How do you mentally stimulate him? (the reason I ask is cockers are very clever have you considered clicker training him tricks- a session of trick training every evening might help )



> Kongs are ignored, no matter how tasty the filling...chewy bones are buried within hours of having them, *'NO', being put in his bed or a smack *are not making any difference whatsoever, any ideas...pleeeease?


What exactly are you punishing him for? Burying his bones or chewing? Personally I would avoid hitting him. I know sometimes his behaviour must be frustrating (dogs eh) but I don't there is any need to hit him. Hitting a dog can in some cases cause them to be aggressive and he is only doing what he thinks is acceptable.

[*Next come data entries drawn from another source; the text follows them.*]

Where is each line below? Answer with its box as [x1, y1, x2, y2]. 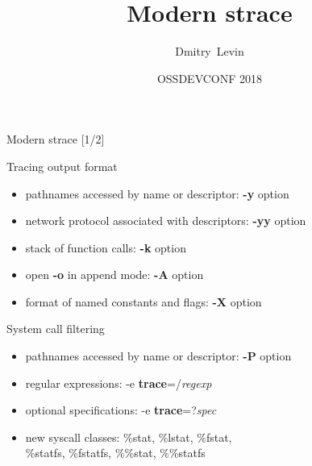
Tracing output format [6, 157, 118, 174]
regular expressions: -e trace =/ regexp [25, 374, 212, 391]
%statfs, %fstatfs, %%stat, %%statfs [25, 444, 206, 461]
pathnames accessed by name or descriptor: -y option [25, 185, 289, 202]
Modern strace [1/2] [6, 131, 105, 148]
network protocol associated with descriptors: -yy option [25, 212, 306, 229]
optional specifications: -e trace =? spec [25, 402, 217, 418]
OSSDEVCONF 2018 [156, 69, 263, 86]
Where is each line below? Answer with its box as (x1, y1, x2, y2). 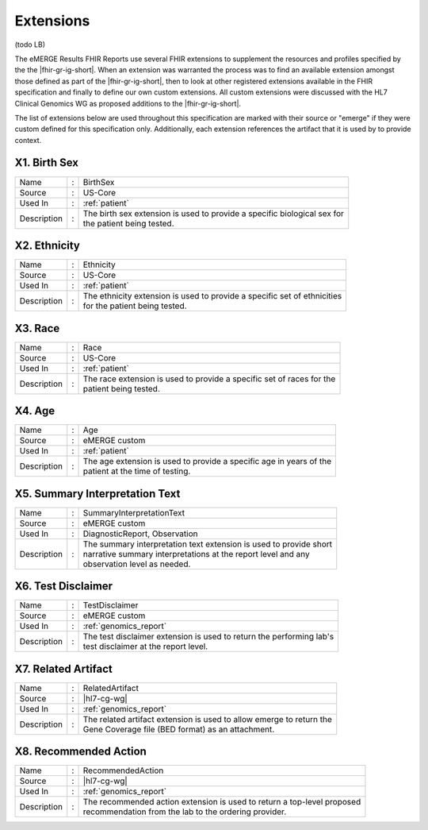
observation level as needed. (82, 558, 191, 569)
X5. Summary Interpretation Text (14, 487, 181, 500)
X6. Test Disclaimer (14, 580, 113, 593)
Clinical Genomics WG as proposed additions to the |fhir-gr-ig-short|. (14, 98, 242, 108)
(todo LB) (14, 40, 46, 49)
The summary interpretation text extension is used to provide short (82, 539, 333, 550)
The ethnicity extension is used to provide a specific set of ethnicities (82, 291, 342, 302)
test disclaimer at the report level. (82, 641, 208, 652)
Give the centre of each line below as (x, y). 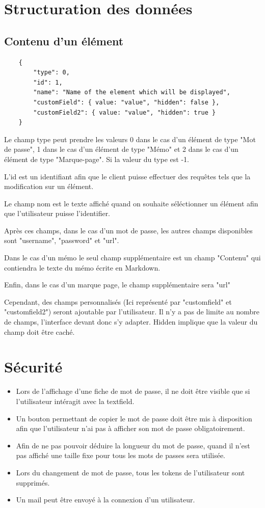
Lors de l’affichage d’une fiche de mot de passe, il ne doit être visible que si (133, 391)
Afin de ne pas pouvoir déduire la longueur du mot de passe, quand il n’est (133, 445)
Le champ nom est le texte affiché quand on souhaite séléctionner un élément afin (131, 203)
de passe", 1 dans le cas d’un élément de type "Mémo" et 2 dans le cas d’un (121, 149)
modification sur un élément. (49, 186)
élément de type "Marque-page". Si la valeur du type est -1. (97, 159)
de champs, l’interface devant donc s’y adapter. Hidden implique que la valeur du (131, 322)
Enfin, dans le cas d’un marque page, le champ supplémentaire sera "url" (117, 285)
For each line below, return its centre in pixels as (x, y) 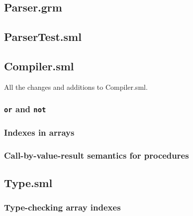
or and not (25, 109)
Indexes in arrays (39, 132)
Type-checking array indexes (62, 207)
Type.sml (28, 182)
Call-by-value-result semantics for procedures (96, 155)
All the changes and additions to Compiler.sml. (76, 87)
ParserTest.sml (43, 37)
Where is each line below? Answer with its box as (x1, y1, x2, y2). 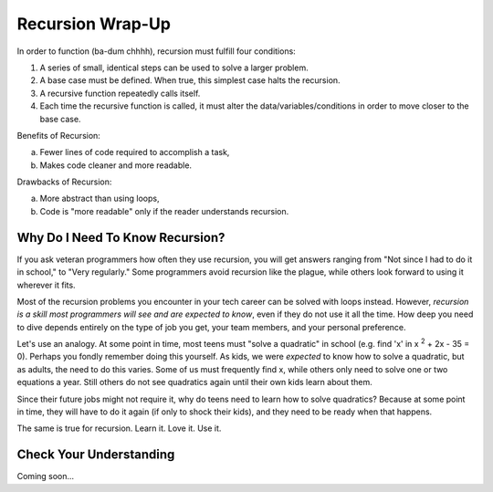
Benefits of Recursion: (16, 130, 100, 141)
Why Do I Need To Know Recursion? (16, 229, 226, 246)
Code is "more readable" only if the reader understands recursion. (39, 205, 289, 216)
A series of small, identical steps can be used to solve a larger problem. (39, 62, 309, 73)
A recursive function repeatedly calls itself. (39, 88, 201, 99)
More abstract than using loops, (39, 193, 160, 204)
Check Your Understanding (16, 447, 175, 463)
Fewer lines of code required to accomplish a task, (39, 147, 230, 158)
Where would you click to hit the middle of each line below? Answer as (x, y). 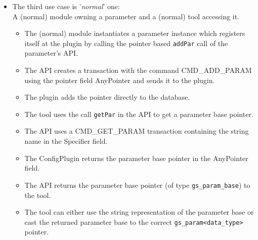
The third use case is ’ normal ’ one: (66, 6)
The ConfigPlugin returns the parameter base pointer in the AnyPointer (136, 158)
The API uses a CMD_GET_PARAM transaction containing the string (137, 131)
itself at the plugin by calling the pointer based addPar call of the (126, 43)
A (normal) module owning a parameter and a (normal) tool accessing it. (126, 16)
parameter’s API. (51, 53)
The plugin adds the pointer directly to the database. (107, 97)
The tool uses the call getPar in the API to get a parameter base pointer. (139, 114)
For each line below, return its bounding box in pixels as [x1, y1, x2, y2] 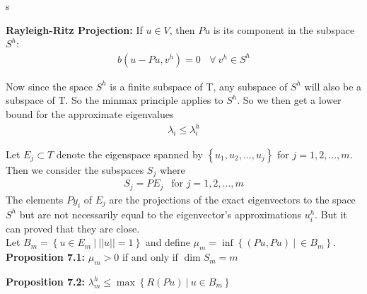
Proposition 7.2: [6, 274, 86, 288]
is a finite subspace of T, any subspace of [110, 78, 288, 93]
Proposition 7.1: [6, 249, 86, 264]
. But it [315, 206, 347, 221]
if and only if [122, 249, 178, 264]
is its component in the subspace [213, 22, 355, 37]
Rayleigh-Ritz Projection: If [6, 22, 143, 37]
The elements [6, 192, 64, 206]

> One more thing, chasing cats??? Any ideas how to stop this? We've tried ignoring it (at which point he sits on the cat) and we've tried preventing it....his tail is always wagging, so I think it's meant as fun rather than dinner!! The cats have tried putting him in his place with a swift paw or biting him but Toby doesn't even flinch


Personally I'd use the time out technique for this too. Have him on a house lead and the moment he shows inappropriate behaviour towards the cats tell him "that's enough" and put him into timeout for 15-20 seconds.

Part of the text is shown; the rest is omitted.